PROBLEM TO SOLVE » Output only the lines below from the one holding "articles [349, 161]" down to the one holding "Atividades Práticas [139, 176]", both end lines included and every picture dropped.

DATASET RECORDS »
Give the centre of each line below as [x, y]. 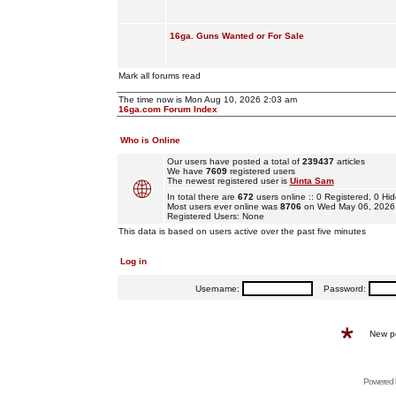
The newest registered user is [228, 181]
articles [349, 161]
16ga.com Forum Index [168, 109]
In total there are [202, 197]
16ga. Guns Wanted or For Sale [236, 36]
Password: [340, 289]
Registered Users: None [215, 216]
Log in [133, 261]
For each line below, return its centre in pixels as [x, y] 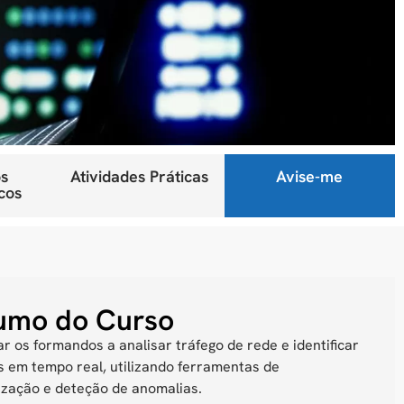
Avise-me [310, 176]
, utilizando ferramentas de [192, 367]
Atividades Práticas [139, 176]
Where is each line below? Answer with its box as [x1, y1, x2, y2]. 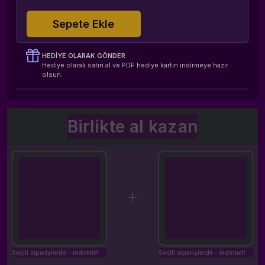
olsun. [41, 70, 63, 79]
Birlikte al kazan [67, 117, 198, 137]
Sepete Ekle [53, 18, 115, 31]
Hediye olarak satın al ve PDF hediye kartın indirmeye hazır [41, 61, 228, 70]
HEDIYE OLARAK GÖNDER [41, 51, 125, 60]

---

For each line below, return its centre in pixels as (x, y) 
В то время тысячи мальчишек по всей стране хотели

EXERCISE RESULT »
articles [349, 161]
16ga.com Forum Index [168, 109]
In total there are [202, 197]
16ga. Guns Wanted or For Sale [236, 36]
Password: [340, 289]
Registered Users: None [215, 216]
Log in [133, 261]
For each line below, return its centre in pixels as [x, y] 
Avise-me [310, 176]
, utilizando ferramentas de [192, 367]
Atividades Práticas [139, 176]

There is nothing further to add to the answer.